• Material for the task

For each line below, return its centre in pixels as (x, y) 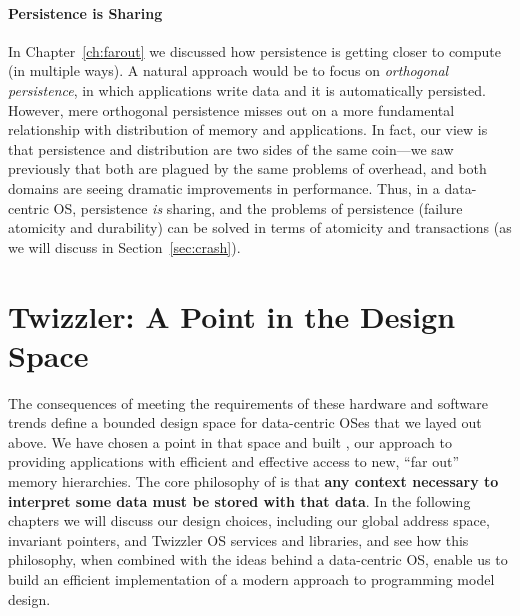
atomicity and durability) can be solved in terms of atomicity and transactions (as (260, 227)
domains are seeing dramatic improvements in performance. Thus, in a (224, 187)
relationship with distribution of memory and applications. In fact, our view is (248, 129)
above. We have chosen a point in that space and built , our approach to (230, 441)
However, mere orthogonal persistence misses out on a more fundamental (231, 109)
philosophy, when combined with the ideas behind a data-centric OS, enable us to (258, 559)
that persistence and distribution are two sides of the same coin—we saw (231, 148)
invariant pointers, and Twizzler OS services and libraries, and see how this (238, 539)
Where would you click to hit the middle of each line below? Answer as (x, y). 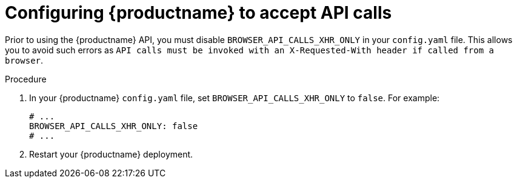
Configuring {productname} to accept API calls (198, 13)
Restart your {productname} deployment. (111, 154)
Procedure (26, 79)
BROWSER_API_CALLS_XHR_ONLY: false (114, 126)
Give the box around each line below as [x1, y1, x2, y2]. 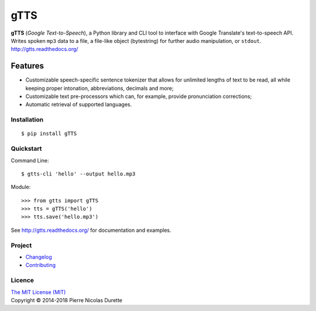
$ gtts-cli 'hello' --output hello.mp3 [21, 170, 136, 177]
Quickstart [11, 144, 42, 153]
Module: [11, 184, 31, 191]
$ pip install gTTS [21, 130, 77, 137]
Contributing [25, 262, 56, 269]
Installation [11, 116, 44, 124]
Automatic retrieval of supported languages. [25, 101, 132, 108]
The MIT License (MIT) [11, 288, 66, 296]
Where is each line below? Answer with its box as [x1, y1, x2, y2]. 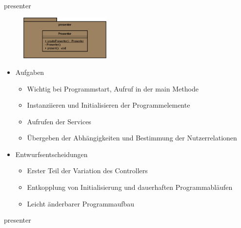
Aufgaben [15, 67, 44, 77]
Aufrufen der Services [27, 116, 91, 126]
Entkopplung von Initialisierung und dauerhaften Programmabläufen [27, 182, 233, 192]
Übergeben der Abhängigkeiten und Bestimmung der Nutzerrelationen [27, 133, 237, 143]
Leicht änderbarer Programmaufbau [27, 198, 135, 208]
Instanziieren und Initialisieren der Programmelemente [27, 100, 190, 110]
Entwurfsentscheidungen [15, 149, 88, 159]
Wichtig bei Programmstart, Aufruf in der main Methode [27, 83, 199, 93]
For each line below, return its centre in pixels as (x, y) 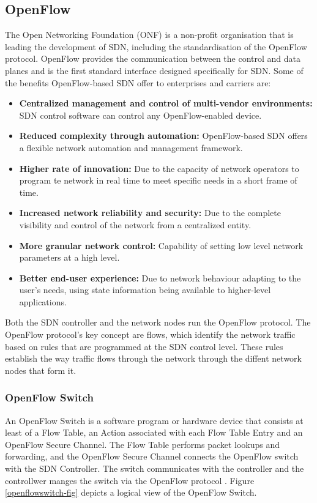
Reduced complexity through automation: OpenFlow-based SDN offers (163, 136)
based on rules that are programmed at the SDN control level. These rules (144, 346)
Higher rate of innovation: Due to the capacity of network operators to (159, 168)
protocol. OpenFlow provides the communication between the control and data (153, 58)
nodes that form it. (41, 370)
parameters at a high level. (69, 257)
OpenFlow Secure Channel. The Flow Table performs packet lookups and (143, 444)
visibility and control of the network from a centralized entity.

• What is being asked
Transcribe the records verbatim, excluding pictures.

• Completed exercise
For each line below, return its centre in pixels as (x, y) 
atomicity and durability) can be solved in terms of atomicity and transactions (as (260, 227)
domains are seeing dramatic improvements in performance. Thus, in a (224, 187)
relationship with distribution of memory and applications. In fact, our view is (248, 129)
above. We have chosen a point in that space and built , our approach to (230, 441)
However, mere orthogonal persistence misses out on a more fundamental (231, 109)
philosophy, when combined with the ideas behind a data-centric OS, enable us to (258, 559)
that persistence and distribution are two sides of the same coin—we saw (231, 148)
invariant pointers, and Twizzler OS services and libraries, and see how this (238, 539)
Where would you click to hit the middle of each line below? Answer as (x, y). 
Configuring {productname} to accept API calls (198, 13)
Restart your {productname} deployment. (111, 154)
Procedure (26, 79)
BROWSER_API_CALLS_XHR_ONLY: false (114, 126)
Give the box around each line below as [x1, y1, x2, y2]. 
$ gtts-cli 'hello' --output hello.mp3 [21, 170, 136, 177]
Quickstart [11, 144, 42, 153]
Module: [11, 184, 31, 191]
$ pip install gTTS [21, 130, 77, 137]
Contributing [25, 262, 56, 269]
Installation [11, 116, 44, 124]
Automatic retrieval of supported languages. [25, 101, 132, 108]
The MIT License (MIT) [11, 288, 66, 296]
Where is each line below? Answer with its box as [x1, y1, x2, y2]. 
Aufgaben [15, 67, 44, 77]
Aufrufen der Services [27, 116, 91, 126]
Entkopplung von Initialisierung und dauerhaften Programmabläufen [27, 182, 233, 192]
Übergeben der Abhängigkeiten und Bestimmung der Nutzerrelationen [27, 133, 237, 143]
Leicht änderbarer Programmaufbau [27, 198, 135, 208]
Instanziieren und Initialisieren der Programmelemente [27, 100, 190, 110]
Entwurfsentscheidungen [15, 149, 88, 159]
Wichtig bei Programmstart, Aufruf in der main Methode [27, 83, 199, 93]
For each line below, return its centre in pixels as (x, y) 
Reduced complexity through automation: OpenFlow-based SDN offers (163, 136)
based on rules that are programmed at the SDN control level. These rules (144, 346)
Higher rate of innovation: Due to the capacity of network operators to (159, 168)
protocol. OpenFlow provides the communication between the control and data (153, 58)
nodes that form it. (41, 370)
parameters at a high level. (69, 257)
OpenFlow Secure Channel. The Flow Table performs packet lookups and (143, 444)
visibility and control of the network from a centralized entity.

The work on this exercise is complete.